Puis il fracture l’image qu’on avait de lui avec The Truman Show. Le burlesque laisse place à l’angoisse métaphysique. Son regard change, devient plus dense. Le rire se fissure. On découvre un acteur capable de silence, d’inquiétude, de douceur fragile. Il n’abandonne pas la folie, il la canalise.
Avec Man on the Moon, il va encore plus loin. Il ne joue pas Andy Kaufman, il s’y dissout. L’expérience est troublante, presque dangereuse. Jim Carrey montre qu’il conçoit le jeu comme un engagement total, quitte à brouiller la frontière entre personnage et réalité.

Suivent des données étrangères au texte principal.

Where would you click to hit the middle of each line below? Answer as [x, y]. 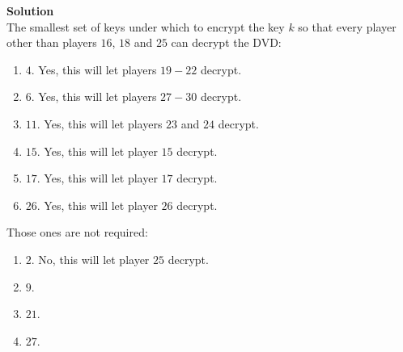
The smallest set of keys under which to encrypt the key [146, 26]
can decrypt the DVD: [226, 42]
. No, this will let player [90, 259]
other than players [52, 42]
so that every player [347, 26]
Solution [30, 10]
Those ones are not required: [77, 232]
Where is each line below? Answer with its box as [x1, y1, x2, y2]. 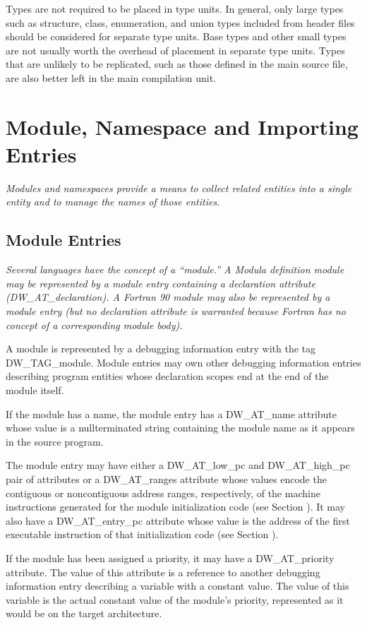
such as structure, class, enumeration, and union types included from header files [6, 15, 355, 30]
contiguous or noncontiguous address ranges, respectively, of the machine [6, 485, 320, 500]
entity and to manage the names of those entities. [6, 194, 220, 209]
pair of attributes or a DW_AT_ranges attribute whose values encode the [6, 471, 327, 486]
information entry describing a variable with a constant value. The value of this [6, 578, 349, 593]
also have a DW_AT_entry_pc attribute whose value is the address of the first [6, 513, 350, 528]
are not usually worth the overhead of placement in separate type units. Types [6, 42, 345, 57]
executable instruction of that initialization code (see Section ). [6, 527, 279, 542]
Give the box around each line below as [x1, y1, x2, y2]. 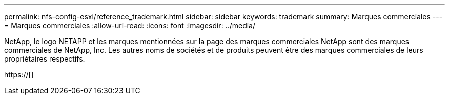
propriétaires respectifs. [4, 54, 85, 63]
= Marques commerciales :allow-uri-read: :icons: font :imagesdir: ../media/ [4, 21, 256, 30]
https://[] [4, 70, 34, 79]
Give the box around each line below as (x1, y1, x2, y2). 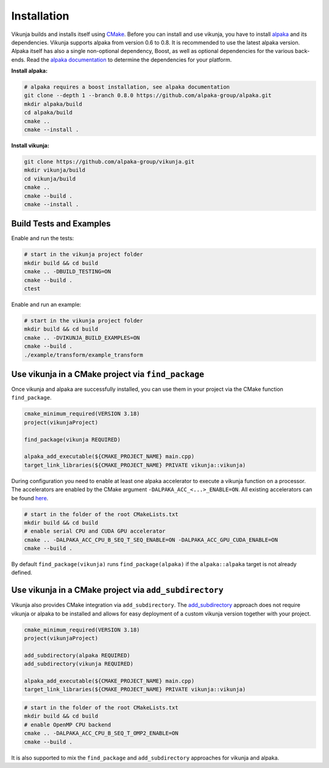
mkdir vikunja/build (24, 167, 85, 174)
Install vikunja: (11, 142, 50, 149)
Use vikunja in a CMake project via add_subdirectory (11, 585, 224, 595)
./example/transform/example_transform (24, 351, 143, 358)
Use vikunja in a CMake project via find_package (11, 369, 205, 379)
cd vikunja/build (24, 175, 76, 182)
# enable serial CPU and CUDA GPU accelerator (24, 528, 166, 535)
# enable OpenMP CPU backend (24, 721, 111, 728)
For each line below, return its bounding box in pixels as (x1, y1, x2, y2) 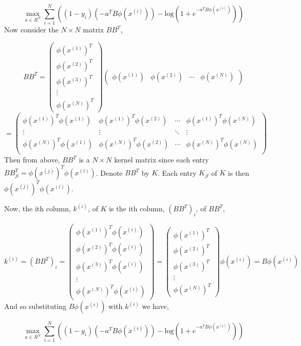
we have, (142, 301, 169, 312)
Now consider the (4, 24, 59, 35)
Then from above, (4, 154, 60, 165)
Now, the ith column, (4, 203, 71, 214)
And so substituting (4, 301, 67, 312)
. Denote (96, 167, 123, 178)
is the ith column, (109, 203, 165, 214)
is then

Et puis il y a Eternal Sunshine of the Spotless Mind. Minimalisme, retenue, intériorité. Il ose l’effacement. L’homme aux mille grimaces devient presque transparent. C’est peut-être là que l’on comprend le mieux sa trajectoire : Carrey n’a jamais cherché à faire rire pour séduire. Il cherche à explorer les extrêmes.
Ce qui dérange chez lui, c’est cette absence de demi-mesure. Il n’est jamais tiède. Il est excessif, entier, parfois déroutant. Mais cette démesure est précisément ce qui a marqué une génération.
Jim Carrey n’a pas seulement occupé l’espace comique des années 1990 et 2000. Il l’a redéfini.
Et derrière la folie apparente, il y avait une chose plus rare encore, une liberté artistique absolue.